Пожалуй, с тех пор он еще сильней, еще ожесточенней полюбил жизнь. Ну да, в тот жаркий летний вечер, после похорон, когда он вернулся с кладбища и почувствовал свободу и облегчение. Он не плакал, когда мать навсегда уходила от него. Может, потому, что он выплакал все слезы тогда, ребенком, когда поезд увозил его от нее далеко-далеко. Вернувшись с кладбища, он уладил с Аурелией вопрос о квартире. Она дала ему денег и наконец осталась в доме одна. А для него эти деньги были далеко не лишними. В последнее время он забросил дела, и Лоренсо часто хмурился. Иногда они даже ссорились. Лоренсо требовал, чтобы он изменил свой образ жизни и сократил расходы. Доходов от «студии» — как странно: он уже не мог называть ее по-другому — едва хватало на жизнь, не говоря уж об остальном. «Теперь не надо заботиться о матери», — подумал он, входя в свою мансарду. Да, с этим покончено. Он чувствовал и боль и облегчение. Через открытый балкон с Театральной площади доносились голоса, скрип тормозов, шорохи наступавшей ночи.

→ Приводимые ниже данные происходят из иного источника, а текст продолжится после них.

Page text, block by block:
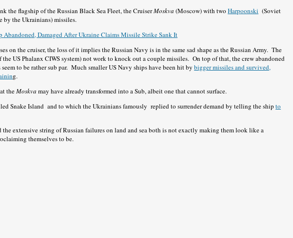
the flagship of the Russian Black Sea Fleet, the CruiserMoskva (Moscow) with twoHarpoonski (Soviet
by the Ukrainians) missiles.
Abandoned, Damaged After Ukraine Claims Missile Strike Sank It
on the cruiser, the loss of it implies the Russian Navy is in the same sad shape as the Russian Army. The
US Phalanx CIWS system) not work to knock out a couple missiles. On top of that, the crew abandoned
to be rather sub par. Much smaller US Navy ships have been hit bybigger missiles and survived,
g.
theMoskva may have already transformed into a Sub, albeit one that cannot surface.
Snake Island and to which the Ukrainians famously replied to surrender demand by telling the shipto
the extensive string of Russian failures on land and sea both is not exactly making them look like a
themselves to be.
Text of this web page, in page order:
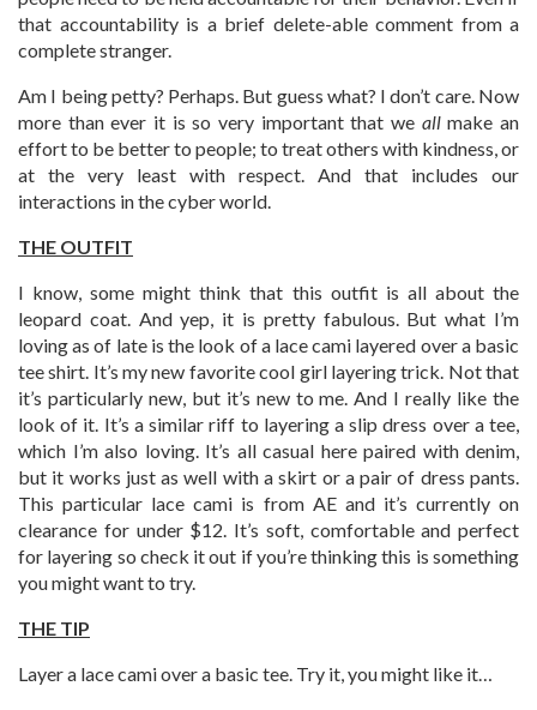
that accountability is a brief delete-able comment from a
complete stranger.
Am I being petty? Perhaps. But guess what? I don’t care. Now
more than ever it is so very important that we allmake an
effort to be better to people; to treat others with kindness, or
at the very least with respect. And that includes our
interactions in the cyber world.
THE OUTFIT
I know, some might think that this outfit is all about the
leopard coat. And yep, it is pretty fabulous. But what I’m
loving as of late is the look of a lace cami layered over a basic
tee shirt. It’s my new favorite cool girl layering trick. Not that
it’s particularly new, but it’s new to me. And I really like the
look of it. It’s a similar riff to layering a slip dress over a tee,
which I’m also loving. It’s all casual here paired with denim,
but it works just as well with a skirt or a pair of dress pants.
This particular lace cami is from AE and it’s currently on
clearance for under $12. It’s soft, comfortable and perfect
for layering so check it out if you’re thinking this is something
you might want to try.
THE TIP
Layer a lace cami over a basic tee. Try it, you might like it…
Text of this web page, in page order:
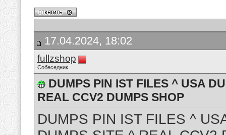
17.04.2024, 18:02
fullzshop
Собеседник
DUMPS PIN IST FILES ^ USA
REAL CCV2 DUMPS SHOP
DUMPS PIN IST FILES ^
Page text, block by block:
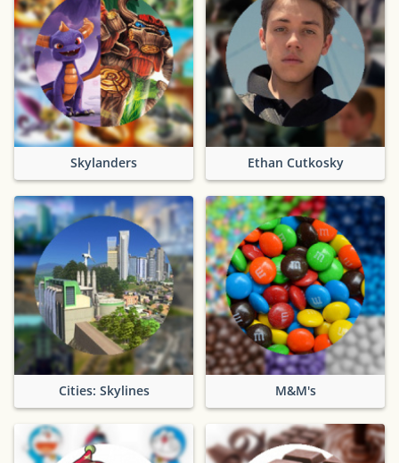
Skylanders Ethan Cutkosky
Cities: Skylines M&M's
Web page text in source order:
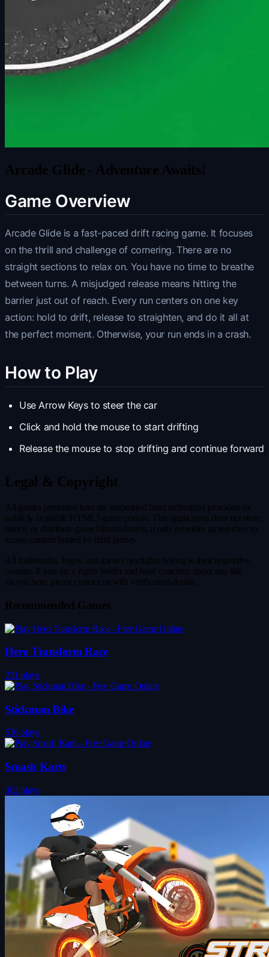
Arcade Glide - Adventure Awaits!
Game Overview
Arcade Glide is a fast-paced drift racing game. It focuses
on the thrill and challenge of cornering. There are no
straight sections to relax on. You have no time to breathe
between turns. A misjudged release means hitting the
barrier just out of reach. Every run centers on one key
action: hold to drift, release to straighten, and do it all at
the perfect moment. Otherwise, your run ends in a crash.
How to Play
Use Arrow Keys to steer the car
Click and hold the mouse to start drifting
Release the mouse to stop drifting and continue forward
Legal & Copyright
All games presented here are embedded from authorized providers or
publicly available HTML5 game portals. This application does not store,
mirror, or distribute game binaries/assets; it only provides an interface to
access content hosted by third parties.
All trademarks, logos, and game copyrights belong to their respective
owners. If you are a rights holder and have concerns about any title
shown here, please contact us with verification details.
Recommended Games
Hero Transform Race
231 plays
Stickman Bike
536 plays
Smash Karts
302 plays
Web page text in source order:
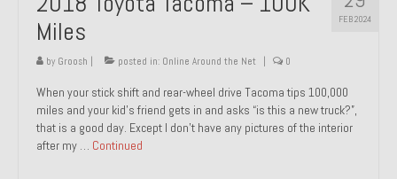
FEB 2024
Miles
by Groosh posted in: Online Around the Net 0
When your stick shift and rear-wheel drive Tacoma tips 100,000
miles and your kid’s friend gets in and asks “is this a new truck?”,
that is a good day. Except I don’t have any pictures of the interior
after my … Continued

Проходили дни, шли своим чередом дела и заботы. Без Май и Фернандито он опять стал самим собой. С Чемой они виделись редко, а скоро и тот уехал с бабкой в поместье. На полтора месяца Мигель снова окунулся в свой мир, вместе с Лоренсо огорчался промашкам, радовался удачам и ничего не знал ни об одном из тех троих. «Так лучше. Они только крали у меня время и деньги. Подумать, из-за них я чуть не рассорился с Лоренсо!» Постепенно он расплатился с долгами, которые наделал в последнее время. «В конце концов, мне тоже нужно „целеустремиться“, как говорит Лоренсо». Он и теперь развлекался, но только не так, по-своему. Однажды ночью он привел к себе домой девушку. Они распили бутылку коньяку, великолепно провели время, и даже на следующий день он чувствовал себя счастливым, полным сил. Случалось, и Лоренсо участвовал в его развлечениях. «Ты стал спокойнее и веселее», — говорил он. «И правда, ни тебе огорчений, ни опасений, ни ненужных расходов…» Только иногда на него что-то находило, накатывало невыносимое, острое желание: вырваться из всего этого. Может, тут была виновата Май и другие. Он и сам не понимал. Одно было ясно: он стал нетерпеливее. Он знал — у него еще все впереди. «Мне восемнадцать, никто не висит у меня на шее, и есть крыша над головой. Не так уж плохо, грешно мне жаловаться», — успокаивал он себя.